La vida como juego en Baudelaire y las vanguardias

A pesar de las similitudes entre el poeta y el trapero, la actividad del “flâneur” no es un trabajo (asalariado) sino un juego (gratuito). El placer de caminar sin rumbo equivale al placer de jugar. El juego como el caminar es un fin en sí mismo que carece de metas o propósitos externos o impuestos desde el exterior. El “flâneur” se comporta como un niño que juega y que sueña. La ciudad se convierte para el “flâneur” en un campo de juego. Esta es la tesis que defiende Zygmunt Bauman: la libertad para este autor constituye el principio fundamental de la moral y de la estética en la medida que ambas excluyen toda relación de instrumentalidad (Tester, K, 1994, 142). Además de Nietzsche, es preciso considerar el énfasis en el concepto de juego como categoría estética, por parte de Friedrich Schiller:

 

Hasta la decimoquinta de sus Cartas sobre la Educación del hombre no aparece aquella frase a la que tiende todo este tratado (…) Esta famosa tesis es: “expresado con toda brevedad, el hombre sólo juega cuando es hombre en el pleno sentido de la palabra, y sólo es enteramente hombre cuando juega (…) El arte nos enseña que las cosas importantes de la vida, el amor, la amistad, la religión y hasta el propio arte, tienen su fin en sí mismas, que su sentido no es, ante todo, servir a otro fin funcional (…) El juego del arte anima al hombre a jugar con todas sus fuerzas (Safranski, 2009: 42-45).

 

Para la estética del dandismo de Baudelaire, la vida es un juego, en el que es indiferente ganar o perder (López Castellón, 1988: 42). No obstante, el juego del arte, para Baudelaire, no queda totalmente sujeto al azar, sino a la decisión voluntaria y consciente de someterse a las normas del arte que no reflejan ninguna moral de carácter universal. El artista moderno, no está sujeto a ninguna ley externa o trascendente, sino que busca satisfacer su necesidad interna de armonía y de poder simbólico o poético sobre su destino. Baudelaire sufre en su interior el destino de los desheredados, de los huérfanos, sin patria, sin hogar, sin familia. No existe ninguna razón que explique la caída del artista en el anonimato, ni el destino de los derrotados, marginados y vencidos, que no ven ninguna tierra firme, donde asentar sus vidas. 

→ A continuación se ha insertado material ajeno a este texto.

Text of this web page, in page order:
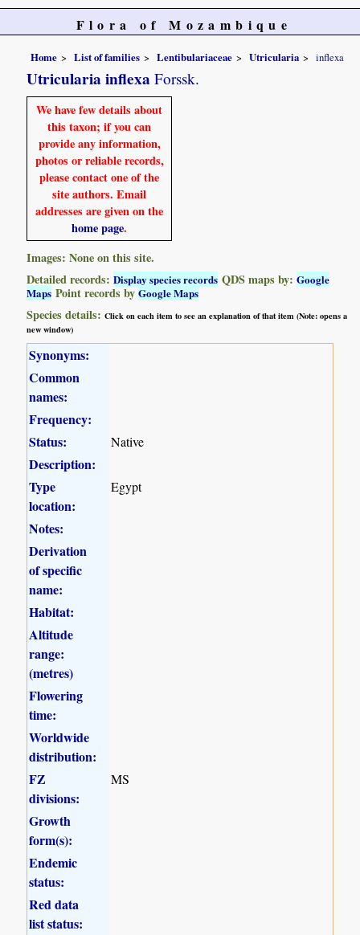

Sygmunt Bauman relaciona el viaje del flâneur con la acción de jugar que se distingue de la acción moral por su carácter no obligatorio. La moralidad presupone la posibilidad de unas normas subjetivas que sean válidas para toda la humanidad. En cambio, la estética presupone la posibilidad de transgredir todas las normas morales o sociales con el fin de afirmar una mayor libertad del artista, la cual no depende de ninguna trascendencia que limite su poder creador. La libertad del flâneur consiste en participar en un juego que proporciona la expectativa de grandes placeres que la vida cotidiana no nos ofrece. Es el placer de empezar de nuevo la aventura de la vida. La vida como juego permite al flâneur superar las frustraciones del pasado y descubrir por sí mismo experiencias nuevas.

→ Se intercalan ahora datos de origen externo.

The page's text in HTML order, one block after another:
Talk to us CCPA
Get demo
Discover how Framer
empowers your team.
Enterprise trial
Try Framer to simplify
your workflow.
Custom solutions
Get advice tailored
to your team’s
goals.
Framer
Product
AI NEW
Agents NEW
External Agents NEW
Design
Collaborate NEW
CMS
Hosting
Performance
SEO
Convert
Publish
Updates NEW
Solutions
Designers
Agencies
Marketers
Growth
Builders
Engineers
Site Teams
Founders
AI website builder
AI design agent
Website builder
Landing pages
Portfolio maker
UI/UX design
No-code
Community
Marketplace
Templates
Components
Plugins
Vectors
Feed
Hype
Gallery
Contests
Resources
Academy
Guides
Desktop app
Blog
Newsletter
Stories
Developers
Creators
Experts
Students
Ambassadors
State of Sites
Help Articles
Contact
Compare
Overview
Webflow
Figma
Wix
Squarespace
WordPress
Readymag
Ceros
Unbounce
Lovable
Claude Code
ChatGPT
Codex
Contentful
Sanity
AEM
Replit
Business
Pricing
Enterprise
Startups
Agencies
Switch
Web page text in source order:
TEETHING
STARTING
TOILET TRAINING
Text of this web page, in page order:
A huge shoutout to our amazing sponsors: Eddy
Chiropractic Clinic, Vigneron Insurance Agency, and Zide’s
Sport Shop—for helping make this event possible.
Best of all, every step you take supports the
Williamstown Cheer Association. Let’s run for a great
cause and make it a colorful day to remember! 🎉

Su mirada es gratuita como las reglas de un juego que sólo se aceptan libremente y sin compromiso. El “flâneur” que juega a “mirar sin ser visto” aprovecha su anonimato para franquear los límites entre lo público y lo privado, entre la vida y el arte. El mundo entero está sometido a su mirada orgullosa y despótica. Nada puede detenerle en su búsqueda incesante de lo nuevo y de lo desconocido. El juego es una actividad que todos podemos practicar: todos los hombres tienen la capacidad de jugar y de disfrutar a través del juego. El juego del flâneur consiste en viajar, lo cual equivale a extender las cualidades del juego a toda la existencia y a considerar el mundo como un campo de juego (Tester, K, 1994: 145). El arte se convierte en un juego que carece de fines prácticos y al igual que el flâneur que camina sin rumbo y sin metas, el arte convierte la vida en un juego que carece de finalidad y de un sentido teleológico instrumental. El arte considerado como un juego gratuito que corresponde a la libertad sin límites del artista es un rasgo que define el arte moderno a partir de Baudelaire y más tarde, las vanguardias.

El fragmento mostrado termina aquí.